→ **TASK PROMPT**
Every line below between the one holding "Book Notes and Sources" and the one holding "1908-82 | University of Illinois Archives", inclusive, should be copied exactly, and no other line.

*** PROVIDED MATERIAL Section Begins ***

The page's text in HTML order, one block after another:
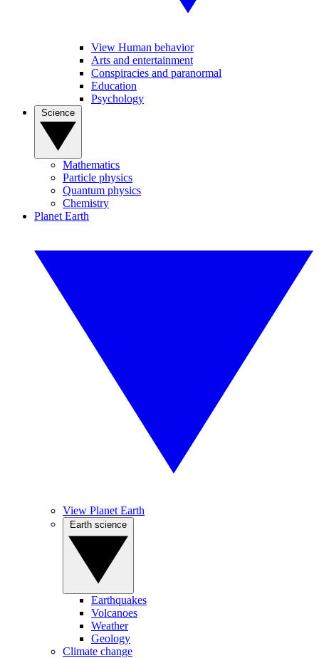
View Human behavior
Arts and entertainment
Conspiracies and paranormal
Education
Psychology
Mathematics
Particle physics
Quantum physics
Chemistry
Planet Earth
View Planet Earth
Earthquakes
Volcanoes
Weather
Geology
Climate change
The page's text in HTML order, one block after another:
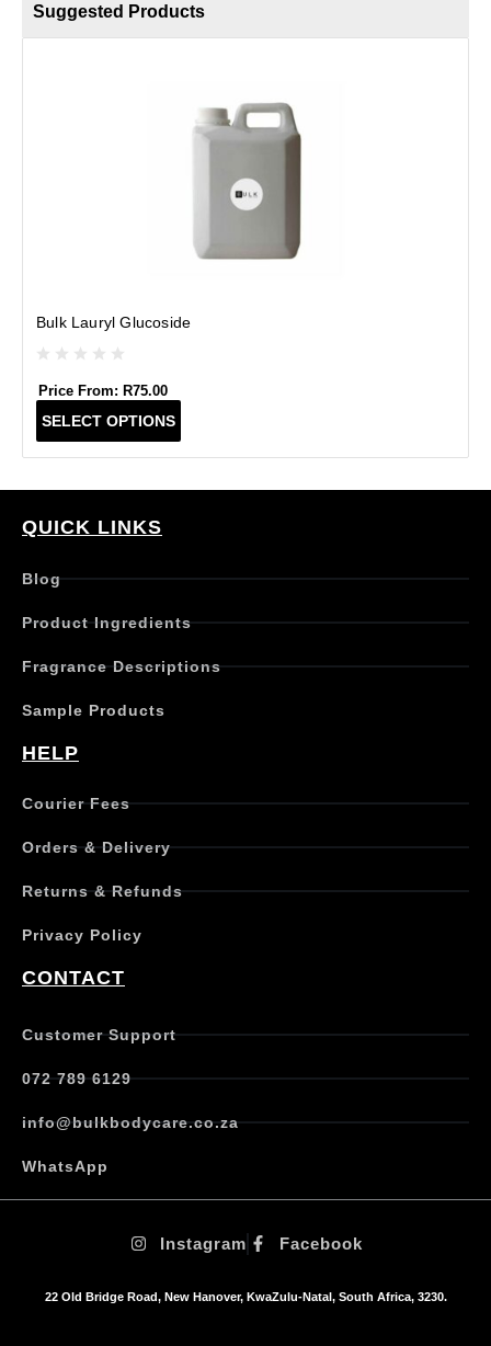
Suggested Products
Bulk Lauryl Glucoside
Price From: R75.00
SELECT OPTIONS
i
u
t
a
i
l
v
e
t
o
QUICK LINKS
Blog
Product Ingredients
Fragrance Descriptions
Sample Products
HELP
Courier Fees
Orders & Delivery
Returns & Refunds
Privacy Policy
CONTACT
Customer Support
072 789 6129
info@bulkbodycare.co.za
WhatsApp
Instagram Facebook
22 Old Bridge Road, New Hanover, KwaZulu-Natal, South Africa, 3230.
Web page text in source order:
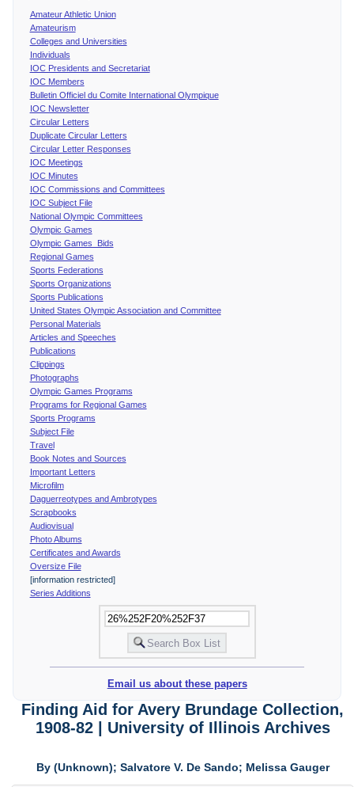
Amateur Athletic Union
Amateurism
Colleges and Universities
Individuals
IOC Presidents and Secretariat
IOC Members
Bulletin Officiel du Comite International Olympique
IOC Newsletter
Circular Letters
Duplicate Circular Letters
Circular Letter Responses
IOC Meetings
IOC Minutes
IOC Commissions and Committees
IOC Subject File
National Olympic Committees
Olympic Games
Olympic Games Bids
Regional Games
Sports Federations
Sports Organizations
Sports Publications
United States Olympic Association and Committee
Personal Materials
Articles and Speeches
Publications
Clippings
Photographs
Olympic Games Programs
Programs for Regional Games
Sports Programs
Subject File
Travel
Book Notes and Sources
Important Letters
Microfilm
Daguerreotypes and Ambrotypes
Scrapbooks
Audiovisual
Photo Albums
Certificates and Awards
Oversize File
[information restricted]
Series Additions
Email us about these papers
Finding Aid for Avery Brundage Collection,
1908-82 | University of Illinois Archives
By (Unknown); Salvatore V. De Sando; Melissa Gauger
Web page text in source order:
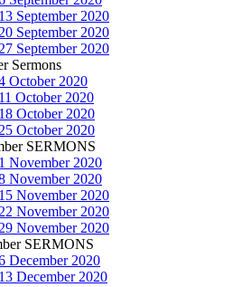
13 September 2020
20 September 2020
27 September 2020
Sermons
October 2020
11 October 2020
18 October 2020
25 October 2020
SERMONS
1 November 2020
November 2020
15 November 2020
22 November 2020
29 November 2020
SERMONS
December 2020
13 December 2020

*** PROVIDED MATERIAL Section Ends ***

→ **RESULT OF THIS EXERCISE**
Book Notes and Sources
Important Letters
Microfilm
Daguerreotypes and Ambrotypes
Scrapbooks
Audiovisual
Photo Albums
Certificates and Awards
Oversize File
[information restricted]
Series Additions
Email us about these papers
Finding Aid for Avery Brundage Collection,
1908-82 | University of Illinois Archives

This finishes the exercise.